# - A - B - C - D - E - F - G - H - I - J - K - L - M - N - O - P - Q - R - S - T - U - V - W - X - Y - Z
Son Haberler
Anasayfa    /    Kritikler
THRESHOLD – Subsurface
| 24.10.2010

What Lies Beneath (Liriksel kritik).

Özgür DURAKOĞULLARI

Yakın zamanda içine girdiğim harika bir albümden, daha doğrusu albümün şarkı sözlerinden bahsedeceğim. Çok orijinal, şok edici sözler yok, ya da bir Shadow Gallery kadar ağdalı bir şiirsellik yok, ama ben şahsen çok tuttum. Bu arada Vanden Plas, Symphony X, Pagan’s Mind, Shadow Gallery falan seviyorsanız, bunların eserlerinden pek altta kalmayacak bir albüm “Subsurface”. Ben biraz geç içine girdim, ama o gün bu gündür hergün mutlaka dinliyorum albümü. Bu kritikte sadece parça sözlerinden bahsedeceğim, ama müzik hakkında da bir iki cümle yazayım. Grup aslında 1988’e giden, progresif metale göre eski sayılabilecek bir topluluk. İlk dönemlerinde daha statik ve nispeten az zengin müzikal materyaller vardı parçalarında. İyi çalıyorlardı falan, ama çok az inişler çıkışlar vardı müziklerinde. Son 4 albümle hem soundları güçlendi, hem de müzikleri daha dinamikleşti. Bu albüm tek kelimeyle kusursuz, AOR, 80’ler rockları etkilerini de fazlasıyla üzerinde barındıran “Subsurface” bence grubun dinlenebilirliği en yüksek albümü. Tertemiz bir sound, kusursuz enstrüman hakimiyeti. Oradan buradan duyardım bu albümü, ama hayatımda dinlediğim en iyi 15 progresif metal albümü arasına girebileceğine de hiç ihtimal vermezdim. Neyse şimdi liriksel kritiğe başlayalım.

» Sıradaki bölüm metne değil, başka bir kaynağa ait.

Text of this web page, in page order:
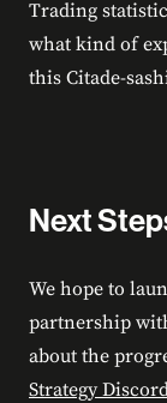
Trading
what kind of
this Citade-
Next
We hope to
partnership
about the
Strategy
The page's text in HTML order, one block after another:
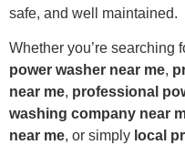
safe, and well maintained.
Whether you’re searching
power washer near me,
near me, professional
washing company near
near me, or simply local
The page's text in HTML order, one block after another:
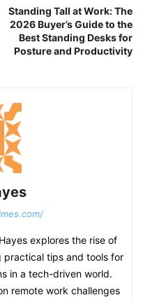
Standing Tall at Work: The
2026 Buyer’s Guide to the
Best Standing Desks for
Posture and Productivity
explores the rise of
tips and tools for
in a tech-driven world.
remote work challenges
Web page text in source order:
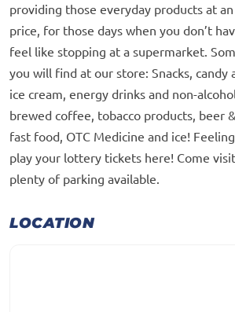
providing those everyday products at
price, for those days when you don’t
feel like stopping at a supermarket.
you will find at our store: Snacks, candy
ice cream, energy drinks and non-
brewed coffee, tobacco products, beer
fast food, OTC Medicine and ice!
play your lottery tickets here! Come
plenty of parking available.
LOCATION
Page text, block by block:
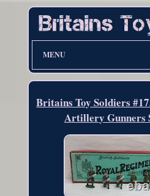
MENU
Britains Toy Soldiers
Artillery Gunners
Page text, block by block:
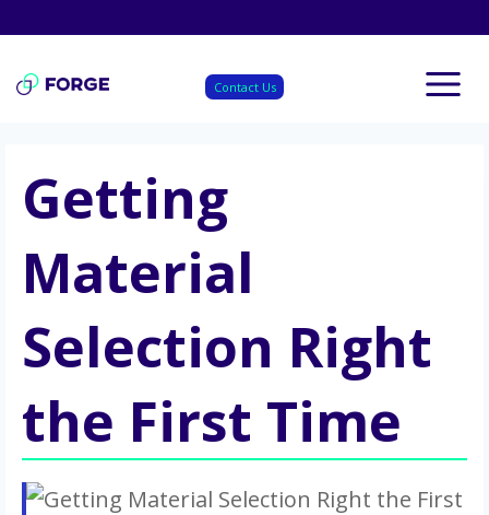
content
Contact Us
Getting
Material
Selection Right
the First Time
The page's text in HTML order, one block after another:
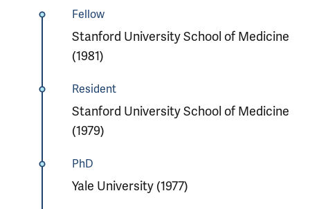
Fellow
Stanford University School of Medicine
(1981)
Resident
Stanford University School of Medicine
(1979)
PhD
Yale University (1977)
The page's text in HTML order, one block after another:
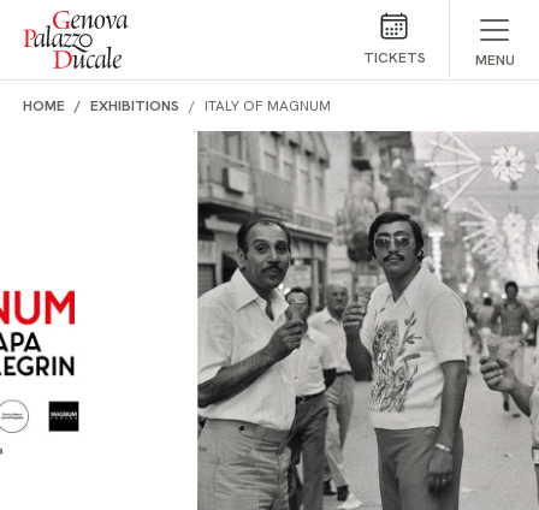
Skip to main content
TICKETS MENU
HOME EXHIBITIONS ITALY OF MAGNUM
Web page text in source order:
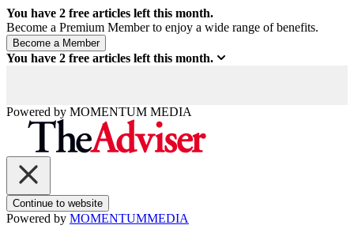
You have 2 free articles left this month.
Become a Premium Member to enjoy a wide range of benefits.
You have 2 free articles left this month.
Powered by MOMENTUM MEDIA
Continue to website
Powered by MOMENTUMMEDIA
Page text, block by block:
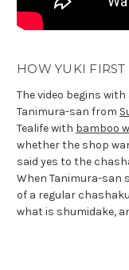
HOW YUKI
The video begins
Tanimura-san from
Tealife with bamboo
whether the shop
said yes to the
When Tanimura-san
of a regular
what is shumidake,
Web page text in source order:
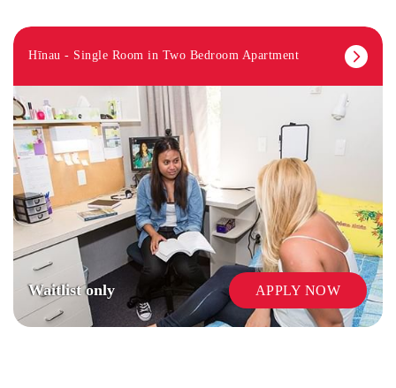
Hīnau - Single Room in Two Bedroom Apartment
Waitlist only APPLY NOW
LAUNDRY
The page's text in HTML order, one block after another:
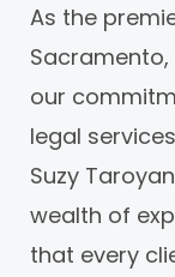
As the
Sacramento,
our
legal
Suzy
wealth of
that every
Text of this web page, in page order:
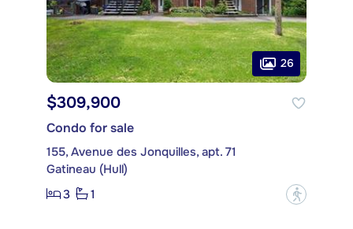
26
$309,900
Condo for sale
155, Avenue des Jonquilles, apt. 71
Gatineau (Hull)
3
1 ?
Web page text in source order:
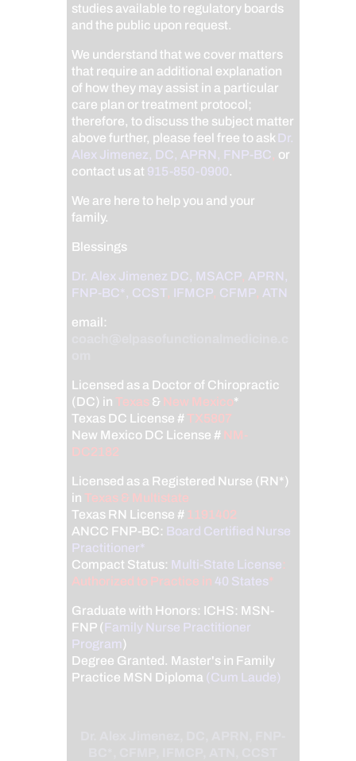
studies available to regulatory boards
and the public upon request.
We understand that we cover matters
that require an additional explanation
of how they may assist in a particular
care plan or treatment protocol;
therefore, to discuss the subject matter
above further, please feel free to ask Dr.
Alex Jimenez, DC, APRN, FNP-BC, or
contact us at 915-850-0900.
We are here to help you and your
family.
Blessings
Dr. Alex Jimenez DC, MSACP, APRN,
FNP-BC*, CCST, IFMCP, CFMP, ATN
email:
Licensed as a Doctor of Chiropractic
(DC) inTexas & New Mexico*
Texas DC License #TX5807
New Mexico DC License # NM-
DC2182
Licensed as a Registered Nurse (RN*)
inTexas & Multistate
Texas RN License # 1191402
ANCC FNP-BC: Board Certified Nurse
Practitioner*
Compact Status: Multi-State License:
Authorized to Practice in 40 States*
Graduate with Honors: ICHS: MSN-
FNP (Family Nurse Practitioner
Program)
Degree Granted. Master's in Family
Practice MSN Diploma (Cum Laude)
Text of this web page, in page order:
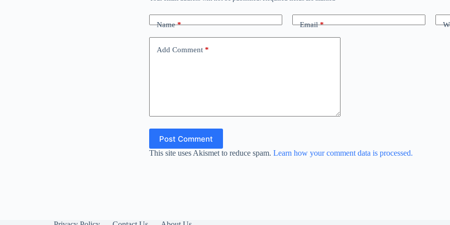
Name* Email*
Add Comment *
Post Comment
This site uses Akismet to reduce spam. Learn how your comment data is processed.
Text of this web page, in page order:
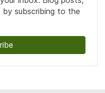
by subscribing to the
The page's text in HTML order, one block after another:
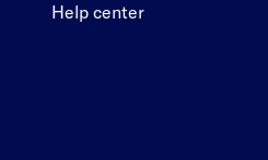
Help center
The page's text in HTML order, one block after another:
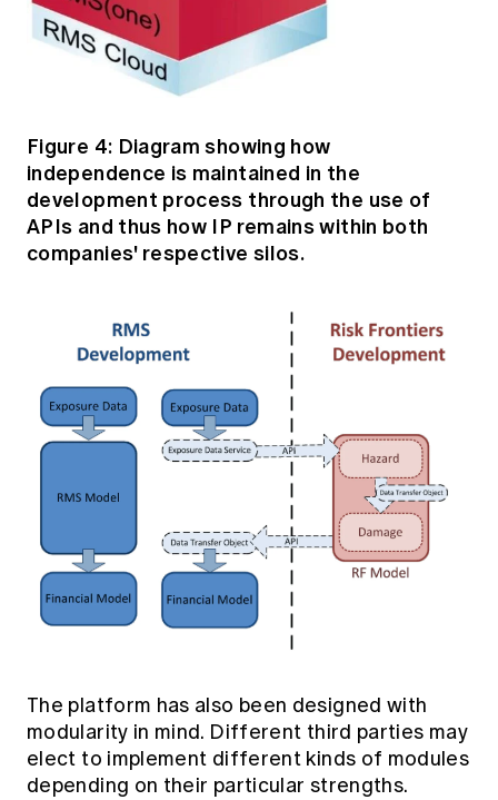
Figure 4: Diagram showing how
independence is maintained in the
development process through the use of
APIs and thus how IP remains within both
companies' respective silos.
The platform has also been designed with
modularity in mind. Different third parties may
elect to implement different kinds of modules
depending on their particular strengths.
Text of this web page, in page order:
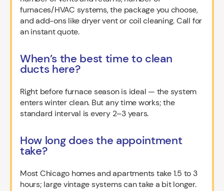
furnaces/HVAC systems, the package you choose,
and add-ons like dryer vent or coil cleaning. Call for
an instant quote.
When’s the best time to clean
ducts here?
Right before furnace season is ideal — the system
enters winter clean. But any time works; the
standard interval is every 2–3 years.
How long does the appointment
take?
Most Chicago homes and apartments take 1.5 to 3
hours; large vintage systems can take a bit longer.
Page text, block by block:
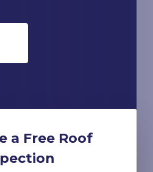
a Free Roof
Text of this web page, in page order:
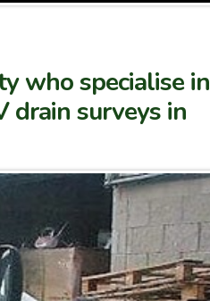
who specialise in
drain surveys in
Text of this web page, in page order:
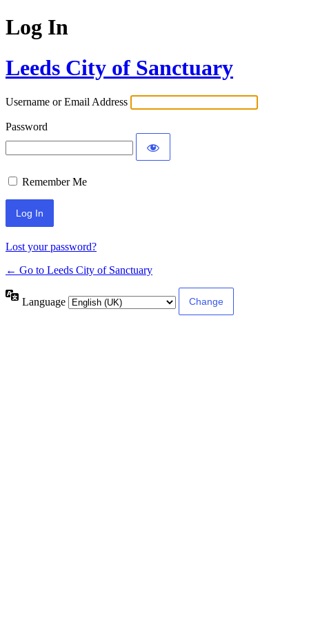
Log In
Leeds City of Sanctuary
Username or Email Address
Password
Remember Me
Lost your password?
← Go to Leeds City of Sanctuary
Language
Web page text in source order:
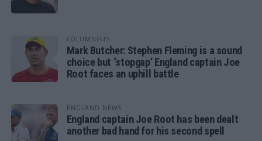
COLUMNISTS
Mark Butcher: Stephen Fleming is a sound
choice but ‘stopgap’ England captain Joe
Root faces an uphill battle
ENGLAND NEWS
England captain Joe Root has been dealt
another bad hand for his second spell
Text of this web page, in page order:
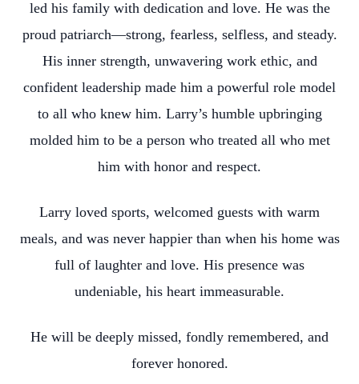
led his family with dedication and love. He was the
proud patriarch—strong, fearless, selfless, and steady.
His inner strength, unwavering work ethic, and
confident leadership made him a powerful role model
to all who knew him. Larry’s humble upbringing
molded him to be a person who treated all who met
him with honor and respect.
Larry loved sports, welcomed guests with warm
meals, and was never happier than when his home was
full of laughter and love. His presence was
undeniable, his heart immeasurable.
He will be deeply missed, fondly remembered, and
forever honored.
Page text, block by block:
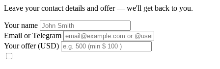
Leave your contact details and offer — we'll get back to you.
Your name
Email or Telegram
Your offer (USD)
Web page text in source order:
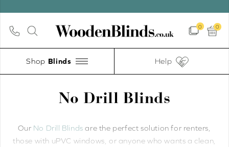
0 0
Shop Help
No Drill Blinds
Our No Drill Blinds are the perfect solution for renters,
those with uPVC windows, or anyone who wants a clean,
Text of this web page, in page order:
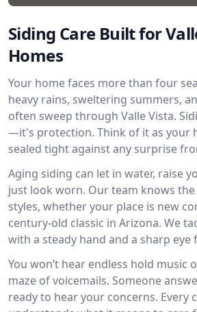
Siding Care Built for
Homes
Your home faces more than four
heavy rains, sweltering summers,
often sweep through Valle Vista.
—it's protection. Think of it as your
sealed tight against any surprise
Aging siding can let in water, raise
just look worn. Our team knows
styles, whether your place is new
century-old classic in Arizona. We
with a steady hand and a sharp eye
You won’t hear endless hold music
maze of voicemails. Someone
ready to hear your concerns. Every
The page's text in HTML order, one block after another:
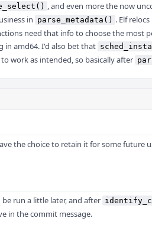
, and even more the now
in parse_metadata() . Elf
need that info to choose the most
in amd64. I'd also bet that
to work as intended, so basically after
the choice to retain it for some
be run a little later, and after
in the commit message.
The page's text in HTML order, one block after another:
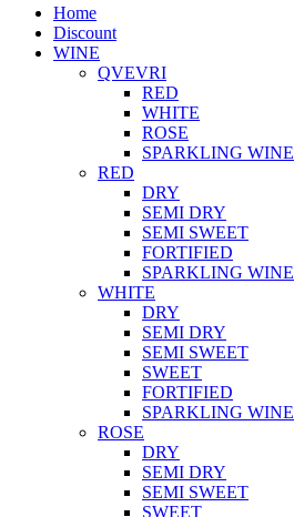
Home
Discount
WINE
QVEVRI
RED
WHITE
ROSE
SPARKLING WINE
RED
DRY
SEMI DRY
SEMI SWEET
FORTIFIED
SPARKLING WINE
WHITE
DRY
SEMI DRY
SEMI SWEET
SWEET
FORTIFIED
SPARKLING WINE
ROSE
DRY
SEMI DRY
SEMI SWEET
SWEET
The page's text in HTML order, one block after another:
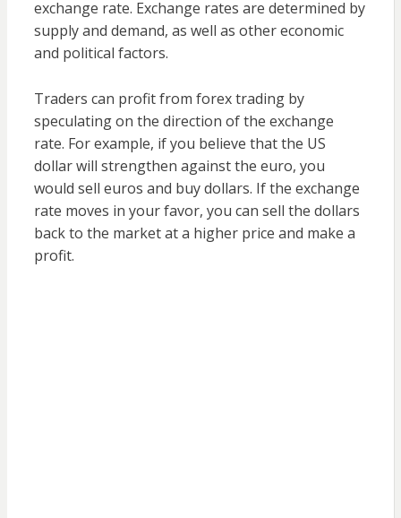
exchange rate. Exchange rates are determined by
supply and demand, as well as other economic
and political factors.
Traders can profit from forex trading by
speculating on the direction of the exchange
rate. For example, if you believe that the US
dollar will strengthen against the euro, you
would sell euros and buy dollars. If the exchange
rate moves in your favor, you can sell the dollars
back to the market at a higher price and make a
profit.
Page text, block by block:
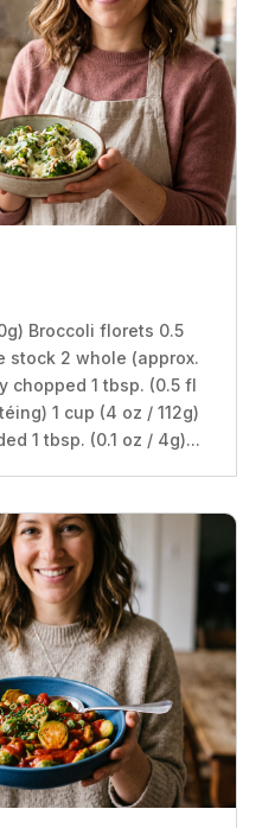
Broccoli florets 0.5
stock 2 whole (approx.
chopped 1 tbsp. (0.5 fl
1 cup (4 oz / 112g)
1 tbsp. (0.1 oz / 4g)...
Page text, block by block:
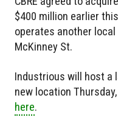
$400 million earlier
operates another
McKinney St.
Industrious will host a
new location
here.
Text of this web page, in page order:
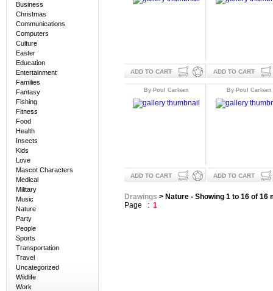
Business
Christmas
Communications
Computers
Culture
Easter
Education
Entertainment
Families
Fantasy
Fishing
Fitness
Food
Health
Insects
Kids
Love
Mascot Characters
Medical
Military
Music
Nature
Party
People
Sports
Transportation
Travel
Uncategorized
Wildlife
Work
ADD TO CART ADD TO CART
By Poul Carlsen
ADD TO CART
By Poul Carlsen
ADD TO CART
Drawings > Nature - Showing 1 to 16 of 16
Page : 1
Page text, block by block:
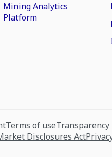
Mining Analytics
Platform
Terms of useTransparency
Disclosures Act
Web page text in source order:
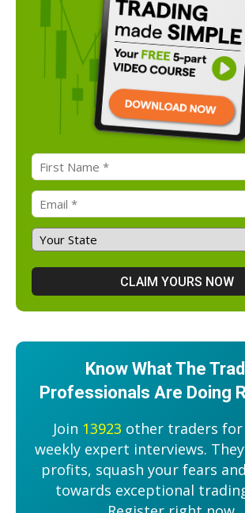
Know What The
Professionals Are Doing
Join 13923 other traders
weekly expert interviews.
profits, squash your fears
towards exceptional
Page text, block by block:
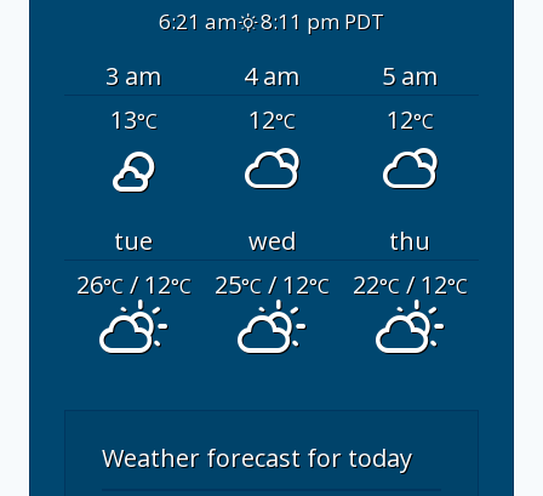
6:21 am 8:11 pm PDT
3 am 4 am
5 am
13°C 12°C 12°C
tue wed
thu
26°C/ 12°C 25°C/ 12°C 22°C/ 12°C
Weather forecast for today
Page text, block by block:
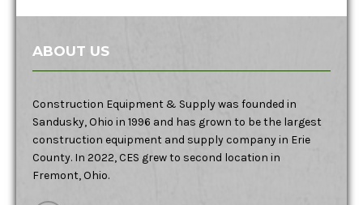
ABOUT US
Construction Equipment & Supply was founded in
Sandusky, Ohio in 1996 and has grown to be the largest
construction equipment and supply company in Erie
County. In 2022, CES grew to second location in
Fremont, Ohio.
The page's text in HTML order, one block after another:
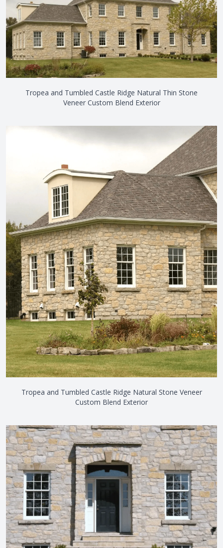
Tropea and Tumbled Castle Ridge Natural Thin Stone
Veneer Custom Blend Exterior
Tropea and Tumbled Castle Ridge Natural Stone Veneer
Custom Blend Exterior
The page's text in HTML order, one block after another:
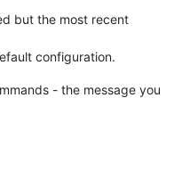
but the most recent
configuration.
- the message you
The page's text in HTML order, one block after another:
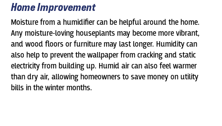
Home Improvement
Moisture from a humidifier can be helpful around the home.
Any moisture-loving houseplants may become more vibrant,
and wood floors or furniture may last longer. Humidity can
also help to prevent the wallpaper from cracking and static
electricity from building up. Humid air can also feel warmer
than dry air, allowing homeowners to save money on utility
bills in the winter months.
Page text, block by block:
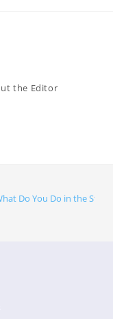
the Editor
Do You Do in the Storm?
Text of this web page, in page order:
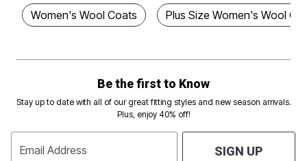
Women's Wool Coats Plus Size Women's Wool
Be the first to Know
Stay up to date with all of our great fitting styles and new season arrivals.
Plus, enjoy 40% off!
Email Address SIGN UP
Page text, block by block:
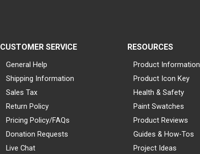
CUSTOMER SERVICE
General Help
Shipping Information
Sales Tax
Return Policy
Pricing Policy/FAQs
Donation Requests
Live Chat
RESOURCES
Product Information
Product Icon Key
Health & Safety
Paint Swatches
Product Reviews
Guides & How-Tos
Project Ideas
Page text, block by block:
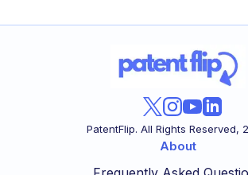
PatentFlip. All Rights Reserved,
About
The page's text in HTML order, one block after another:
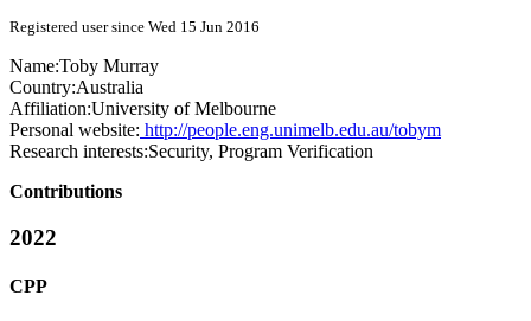
Registered user since Wed 15 Jun 2016
Name:Toby Murray
Country:Australia
Affiliation:University of Melbourne
Personal website: http://people.eng.unimelb.edu.au/tobym
Research interests:Security, Program Verification
Contributions
2022
CPP
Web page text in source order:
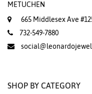
METUCHEN
665 Middlesex Ave
732-549-7880
SHOP BY CATEGORY

Lirikler basit ama iyi bir sistem eleştirisi barındırıyorlar. Anladığım kadarıyla, özgürleşme kisvesi altında, milleti tek tip’leştiren, özgürleşiyorsunuz ayağına devlet, din gibi kontrol mekanizmalarının etkinliğinin devasa boyutlara ulaşması eleştirilmiş. Zaten albüm ismi de bunun ipuçlarını veriyor, organize devlet, organize din gibi kurumlar öylesine devleştiler ki, birey olarak çok değersiz varlıklar haline geldik. Bunları söylerken, özellikle televizyonun insanları şekillendirici, ve kontrol mekanizmalarının dayattığı şeylere inandırmaktaki etkinliğinden bahsedilmiş. Öyle bir fallik yola sürükleniyoruz ki, bir zaman sonra başka türlü bir yaşamın gerçekleşemeyeceğine inanıp boyun eğiyoruz. Nietzche’nin dinleri afyona benzetmesi gibi, grup da televizyonu aynı uyuşturucuya benzetmiş. Ama tabii bu düzenin çok eskiden kurgulandığına da vurgu yapılmış, televizyon, basın gibi organlar da buzlu yollarda taşıtlarının lastiklerine zincir olmuş. Yine de soruyorlar tabi, bu sis içinde işlerin altındaki gerçekleri görebilecek miyiz bir zaman diye. İşte bunun için, “V For Vendetta”da verilen mesaj gibi, bireysel olarak elimizden geleni yapmamız gerektiği söyleniyor. Burada tabi kanlı veya büyük bir devrimden ziyade, değişim vurgulanıyor. “Subsurface” de ne olduğunu görecek zihinsel ve algısal yetkinliğe ulaşmamız gerektiğine vurgu yapılıyor.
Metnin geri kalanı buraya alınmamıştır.